Find the string "should" in the data, and copy out each line that has it.

== == ==

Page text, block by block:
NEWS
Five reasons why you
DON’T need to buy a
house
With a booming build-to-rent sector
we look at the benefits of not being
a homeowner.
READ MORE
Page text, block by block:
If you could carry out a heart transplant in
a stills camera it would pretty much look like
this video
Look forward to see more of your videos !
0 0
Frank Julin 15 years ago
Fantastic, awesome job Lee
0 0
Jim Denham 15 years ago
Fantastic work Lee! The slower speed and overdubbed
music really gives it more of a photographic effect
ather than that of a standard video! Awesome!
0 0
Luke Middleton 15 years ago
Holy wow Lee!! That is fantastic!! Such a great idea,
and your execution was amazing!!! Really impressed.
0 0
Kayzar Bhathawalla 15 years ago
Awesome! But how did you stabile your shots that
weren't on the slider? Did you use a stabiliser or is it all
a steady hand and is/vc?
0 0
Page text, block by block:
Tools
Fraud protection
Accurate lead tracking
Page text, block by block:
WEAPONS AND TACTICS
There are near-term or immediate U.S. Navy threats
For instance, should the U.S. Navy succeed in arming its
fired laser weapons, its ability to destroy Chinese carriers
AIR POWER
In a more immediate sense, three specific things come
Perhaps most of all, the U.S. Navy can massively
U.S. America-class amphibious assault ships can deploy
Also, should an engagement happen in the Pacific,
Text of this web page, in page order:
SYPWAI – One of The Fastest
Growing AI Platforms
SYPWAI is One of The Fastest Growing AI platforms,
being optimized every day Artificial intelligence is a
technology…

== == ==

REPLY:
For instance, should the U.S. Navy succeed in arming its
Also, should an engagement happen in the Pacific,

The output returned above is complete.